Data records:
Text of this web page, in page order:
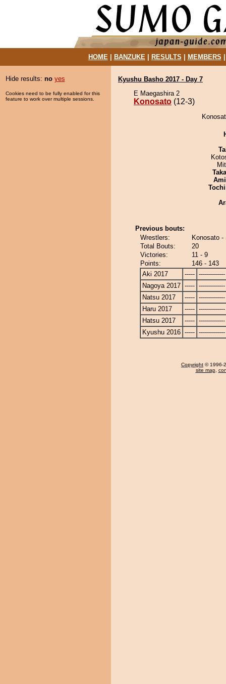
HOME| BANZUKE| RESULTS MEMBERS
Hide results: no yes
Cookies need to be fully enabled for this
feature to work over multiple sessions.
Kyushu Basho 2017 - Day 7
E Maegashira 2
Konosato (12-3)
Previous bouts:
Wrestlers:
Konosato -
Total Bouts:
20
Victories:
11 - 9
Points:
146 - 143
Aki 2017
----- -------------
Nagoya 2017 ----- -------------
Natsu 2017
----- -------------
Haru 2017
----- -------------
Hatsu 2017
----- -------------
Kyushu 2016 ----- -------------
Copyright © 1996-
site map,
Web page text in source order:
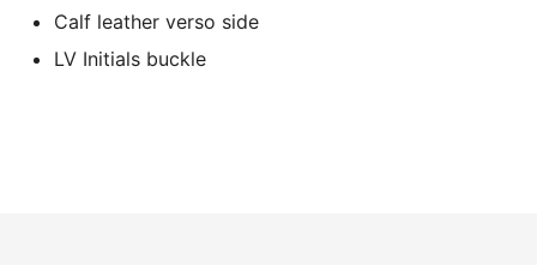
Calf leather verso side
LV Initials buckle
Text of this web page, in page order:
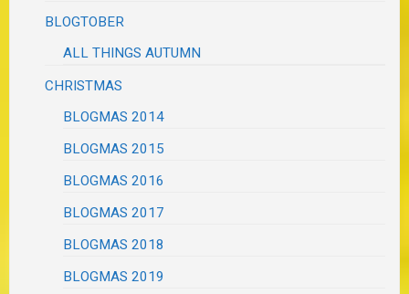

[EXERCISE OBJECTIVE]
An exact copy of the data above is required, printed without its pictures.

[ANSWER TO THE PROBLEM]
Text of this web page, in page order:
HOME| BANZUKE| RESULTS MEMBERS
Hide results: no yes
Cookies need to be fully enabled for this
feature to work over multiple sessions.
Kyushu Basho 2017 - Day 7
E Maegashira 2
Konosato (12-3)
Previous bouts:
Wrestlers:
Konosato -
Total Bouts:
20
Victories:
11 - 9
Points:
146 - 143
Aki 2017
----- -------------
Nagoya 2017 ----- -------------
Natsu 2017
----- -------------
Haru 2017
----- -------------
Hatsu 2017
----- -------------
Kyushu 2016 ----- -------------
Copyright © 1996-
site map,
Web page text in source order:
Calf leather verso side
LV Initials buckle
Text of this web page, in page order:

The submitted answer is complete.